# 2 MUST HAVE items.



## Diane (Oct 14, 2011)

*1.-Natural Antibiotic - Garlic - 4-6 cloves =1 dose Penicillin*
*Crush Garlic *cloves and *apply to sole of foot*. *Wrap with cloth *or gauze. Do this for *7 to 10 days*. Just as you would Penicillin.
It's best to *apply at night before going to bed*. If you have sensitive skin and the garlic seems to burn, add a LITTLE olive oil.
Shower in the morning and repeat every night.
Try to replenish the flora in the intestines by eating yogurt or taking probiotics after the garlic treatment, or any antibiotic treatment.

*2.- STOP BLEEDING - Cayenne Pepper Powder [/B]- Simply place powder on the wound. Bleeding will stop in 10-12 seconds!If the wound is severe, mix 1 tsp. cayenne pepper powder with an 8oz. glass of extra warm water. Not hot, hot water, just extra warm. 
Drinking it will also stop internal bleeding. 
Cayenne Pepper Powder can also stop Heart Attacks, Strokes, save drowning victims. 
It has many uses. You can go online and learn how to make an oil from it (which must be kept in the refrigerator)
You should carry some in your bug out bag, your car, your purse, everywhere. You would think that it would sting like crazy but it doesn't.
It has even worked on gaping wounds cut to the bone. It is also anti fungal. 
Do some research on how to use Cayenne Pepper and Garlic.
Clearly, they are a must have! You can grow them yourself and save some money.*


----------



## TheAnt (Jun 7, 2011)

Interesting information!

I take garlic extracts every other day or so... just cause I have them and heard they are good for you.

Im curious. How does mixing the pepper with water help with severe cuts.


----------



## SageAdvicefarmgirl (Jun 23, 2011)

Diane said:


> *1.-Natural Antibiotic - Garlic - 4-6 cloves =1 dose Penicillin*
> *Crush Garlic *cloves and *apply to sole of foot*. *Wrap with cloth *or gauze. Do this for *7 to 10 days*. Just as you would Penicillin.
> It's best to *apply at night before going to bed*. If you have sensitive skin and the garlic seems to burn, add a LITTLE olive oil.
> Shower in the morning and repeat every night.
> ...


*

I'm growing both!*


----------



## Diane (Oct 14, 2011)

You put the pepper powder directly on the cut to stop bleeding, if it is severe, you drink it to also help stop the bleeding. It works by equalizing the blood pressure in the body, instead of it gathering at the wound. 
If there is no wound but just internal bleeding, it does the same as above.
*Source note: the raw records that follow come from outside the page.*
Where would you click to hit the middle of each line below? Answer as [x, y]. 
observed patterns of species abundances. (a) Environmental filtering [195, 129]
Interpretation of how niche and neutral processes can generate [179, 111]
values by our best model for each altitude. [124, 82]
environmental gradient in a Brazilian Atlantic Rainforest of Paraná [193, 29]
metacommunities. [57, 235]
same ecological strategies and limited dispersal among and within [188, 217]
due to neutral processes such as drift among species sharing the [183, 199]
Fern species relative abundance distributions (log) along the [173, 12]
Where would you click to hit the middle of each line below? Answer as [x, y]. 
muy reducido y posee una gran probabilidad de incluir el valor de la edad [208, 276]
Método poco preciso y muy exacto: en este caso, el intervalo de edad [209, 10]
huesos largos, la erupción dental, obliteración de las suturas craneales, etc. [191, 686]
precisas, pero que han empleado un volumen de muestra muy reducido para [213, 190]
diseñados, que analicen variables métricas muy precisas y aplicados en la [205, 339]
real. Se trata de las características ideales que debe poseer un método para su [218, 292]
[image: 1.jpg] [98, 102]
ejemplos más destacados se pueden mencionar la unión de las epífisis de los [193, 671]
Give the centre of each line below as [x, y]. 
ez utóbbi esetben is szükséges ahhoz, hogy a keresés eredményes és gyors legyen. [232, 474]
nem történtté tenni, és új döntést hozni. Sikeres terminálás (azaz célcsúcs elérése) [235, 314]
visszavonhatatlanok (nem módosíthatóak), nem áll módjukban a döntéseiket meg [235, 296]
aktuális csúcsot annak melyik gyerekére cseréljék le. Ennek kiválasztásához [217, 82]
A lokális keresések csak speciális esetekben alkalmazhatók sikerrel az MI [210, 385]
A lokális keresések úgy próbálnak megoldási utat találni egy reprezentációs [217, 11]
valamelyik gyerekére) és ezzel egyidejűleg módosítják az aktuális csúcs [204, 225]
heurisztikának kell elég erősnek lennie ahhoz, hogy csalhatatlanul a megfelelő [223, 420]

Also, it must be garlic cloves that are crushed. It can't be powder or suppliments. Also, I don't believe a jar of minced garlic works. I think it has to be fresh minced/crushed.
Everything that I have read states that in order for any garlic to be good for the body it must have a garlic smell. Otherwise you lose the vital properties that make it useful.


----------



## TheAnt (Jun 7, 2011)

Diane said:


> You put the pepper powder directly on the cut to stop bleeding, if it is severe, you drink it to also help stop the bleeding. It works by equalizing the blood pressure in the body, instead of it gathering at the wound.
> If there is no wound but just internal bleeding, it does the same as above.
> 
> Also, it must be garlic cloves that are crushed. It can't be powder or suppliments. Also, I don't believe a jar of minced garlic works. I think it has to be fresh minced/crushed.
> Everything that I have read states that in order for any garlic to be good for the body it must have a garlic smell. Otherwise you lose the vital properties that make it useful.
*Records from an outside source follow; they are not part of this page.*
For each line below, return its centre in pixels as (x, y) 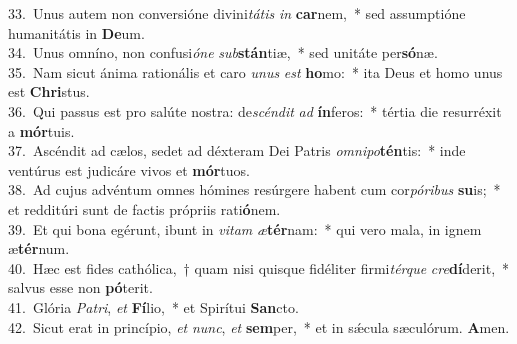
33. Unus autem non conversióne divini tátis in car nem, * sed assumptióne (237, 13)
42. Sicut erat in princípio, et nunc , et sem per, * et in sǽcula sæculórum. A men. (259, 326)
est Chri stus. (49, 91)
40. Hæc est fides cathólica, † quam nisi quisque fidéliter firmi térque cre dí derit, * (259, 267)
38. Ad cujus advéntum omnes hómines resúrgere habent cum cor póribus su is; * (254, 189)
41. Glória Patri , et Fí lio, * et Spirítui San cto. (153, 306)
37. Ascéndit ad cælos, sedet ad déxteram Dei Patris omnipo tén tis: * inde (237, 150)
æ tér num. (39, 248)

Very interesting. So for a severe cut you would apply it to the cut itself AND drink some in water. I like Cayenne pepper on mac & cheese and other stuff. My wife... not so much.


----------



## Diane (Oct 14, 2011)

Haha, yes, it's hot! I don't really eat it or use it much but I think I may try to expand my culinary limitations and go for the heat!


----------



## Ezmerelda (Oct 17, 2010)

I put Cayenne pepper in LOTS of things...spaghetti sauce, soups, rice dishes, pasta dishes, hot chocolate...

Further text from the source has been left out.